Publié le 5 août 2014 à 1h19 - Dernière mise à jour le 27 octobre 2022 à 18h06
«Les corps de Desdemone et Otello ont été découverts sans vie dans l’appartement de la jeune femme. D’après les premiers éléments de l’enquête, Otello, rendu jaloux par une rumeur, aurait poignardé son épouse avant de se donner la mort. Un peu plus tard, la dépouille de Iago était retrouvée dans une poubelle. L’enquête a permis de déterminer que ce dernier, à l’origine de la rumeur ayant provoqué la mort du couple, avait été exécuté par les amis des deux victimes. L’enquête se poursuit.» (Corriere del Veneto)
Qu’elle est d’actualité, l’intrigue shakespearienne mise en musique par Verdi ! Un fait-divers comme tant d’autres aujourd’hui avec une ambition démesurée qui mène à la déraison, de la jalousie et la violence fait aux femmes. Que de chemins nouveaux à suivre pour un(e) metteur en scène !
Mais pour les Chorégies d’Orange, la mise en scène de Nadine Duffaut est d’un strict classicisme, jouant, plutôt avec bonheur, du modernisme d’images projetées sur les restes d’un miroir vénitien brisé et gisant sur scène. Un travail accessible au plus grand nombre, d’une lisibilité aisée, peut-être légèrement simpliste. Sur scène, dans le rôle titre,le « chouchou » maison, Roberto Alagna. Superbe scéniquement, décevant vocalement. Une fois de plus il épouse en rôle qui n’est pas à sa mesure. Si le principe de Peter veut qu’un humain atteigne un jour son seuil d’incompétence professionnelle, il en va de même pour la voix. Et notre Roberto national peine grandement lorsque ça monte et a du mal à assurer ses attaques, notamment au dernier acte. Reste sa belle gueule, son torse poilu, son sex appeal, moulé dans son tee shirt rouge et son pantalon simili-cuir de la même couleur. Mais, cette fois-ci, il n’y aura pas assez de groupies pour assurer un triomphe dans un théâtre plutôt bondé pour une représentation transférée du samedi au dimanche pour cause d’orage. D’ailleurs, la malédiction de l’opéra débutant par une tempête existe bien puisque, même dimanche, l’eau est tombée quelques minutes avant que ne débute la représentation. A bannir, Otello, chez Auguste !

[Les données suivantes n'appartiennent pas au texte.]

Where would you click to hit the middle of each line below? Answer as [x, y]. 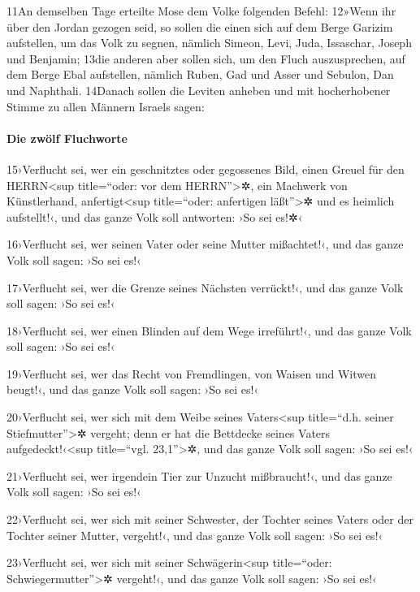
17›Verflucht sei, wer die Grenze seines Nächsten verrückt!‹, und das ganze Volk [205, 287]
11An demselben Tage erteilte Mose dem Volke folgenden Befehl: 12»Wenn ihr [201, 11]
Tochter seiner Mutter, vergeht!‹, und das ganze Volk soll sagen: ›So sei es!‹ [195, 535]
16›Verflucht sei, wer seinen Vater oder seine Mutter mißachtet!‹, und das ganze [205, 244]
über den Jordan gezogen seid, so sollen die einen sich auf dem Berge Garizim [200, 26]
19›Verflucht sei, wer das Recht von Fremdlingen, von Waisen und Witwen [191, 373]
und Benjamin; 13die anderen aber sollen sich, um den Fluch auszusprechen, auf [206, 58]
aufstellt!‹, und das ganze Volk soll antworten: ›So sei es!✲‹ [155, 216]
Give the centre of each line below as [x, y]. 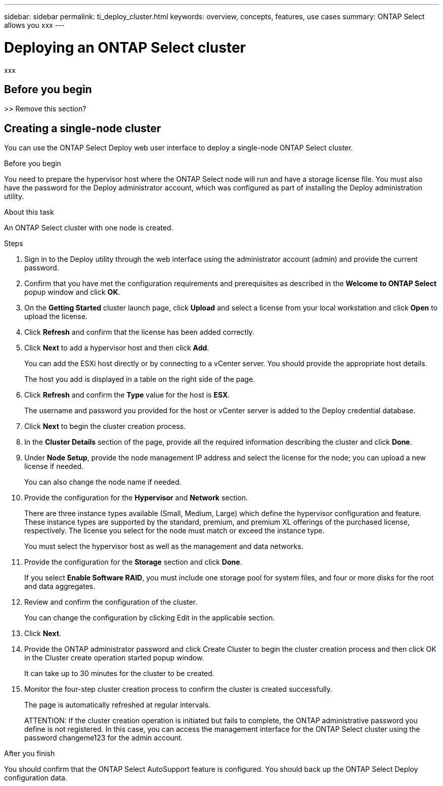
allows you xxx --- [34, 25]
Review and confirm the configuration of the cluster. [111, 602]
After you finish [30, 754]
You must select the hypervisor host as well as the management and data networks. [164, 546]
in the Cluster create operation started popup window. [114, 658]
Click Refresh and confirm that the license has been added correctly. [139, 332]
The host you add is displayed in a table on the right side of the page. [140, 379]
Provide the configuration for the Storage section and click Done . [133, 562]
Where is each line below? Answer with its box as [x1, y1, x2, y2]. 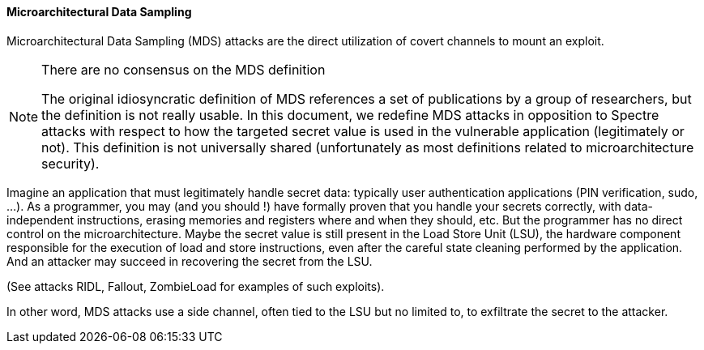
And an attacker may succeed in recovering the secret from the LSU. [6, 254, 373, 268]
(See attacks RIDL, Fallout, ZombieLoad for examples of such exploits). [6, 279, 385, 293]
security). [41, 155, 100, 172]
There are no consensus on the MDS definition [41, 61, 326, 78]
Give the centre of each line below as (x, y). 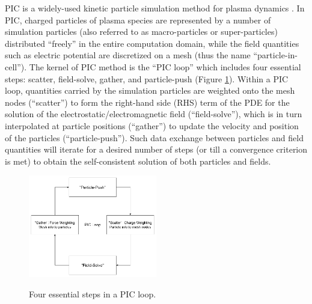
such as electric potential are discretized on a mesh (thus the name (128, 55)
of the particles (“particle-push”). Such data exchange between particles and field (154, 137)
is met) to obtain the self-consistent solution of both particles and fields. (138, 161)
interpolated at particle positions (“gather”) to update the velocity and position (152, 125)
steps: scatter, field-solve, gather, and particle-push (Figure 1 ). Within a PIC (147, 78)
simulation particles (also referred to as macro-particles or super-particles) (141, 32)
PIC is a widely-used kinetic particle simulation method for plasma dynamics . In (155, 8)
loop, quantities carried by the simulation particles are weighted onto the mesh (150, 90)
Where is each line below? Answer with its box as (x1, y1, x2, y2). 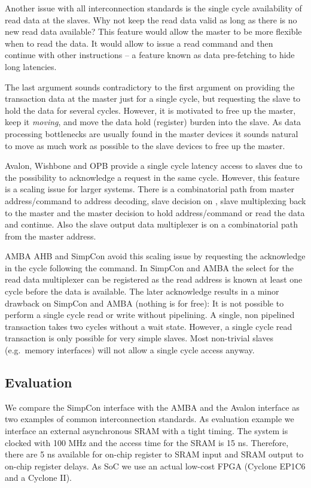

Mais le premier rôle de cette œuvre n’est-il pas Iago, le félon, le jaloux ? Une fois de plus, c’est Seng-Hyoun Ko qui s’y colle. Le baryton Coréen a perdu un peu de sa superbe assurance au fil des ans mais demeure odieux à souhait et d’une puissance vocale adaptée au lieu. Chez les hommes c’est lui qui recueillera l’ovation majeure. Le Cassio de Florian Laconi est intéressant, mais manque ici de volume. Apprécié Enrico Iori, excellent Lodovico. Dran, Delpas et Toussaint étant assez discrets dans leurs prestations.
Vocalement, c’est assurément Inva Mula la grande triomphatrice incarnant une sensible Desdemona, avec précision et puissance. Idéale dans ce rôle de femme perdue dans un contexte qu’elle ne comprend pas, elle est éblouissante. A ses côtés, Sophie Pondjiclis est une Emilia intéressante.
Mentions très bien aux chœurs d’Avignon, Marseille et Nice et aux enfants de la Maîtrise des Bouches-du-Rhône dont l’intervention, certes assez courte, mais très difficile, fût remarquable, bien préparés qu’ils étaient par leur directeur musical Samuel Coquard. Enfin, couronne de laurier à Myung Whun Chung, éblouissant dans sa direction sans partition, n’omettant aucune nuance, aucun trait d’enrichissement. Grand moment à la tête d’un excellent « Philar » de Radio-France.
Michel EGEA
Autre représentation, ce mardi 5 août à 21 h 30. Spectacle diffusé en direct sur France 2 et sur France Musique. 04 90 34 24 24.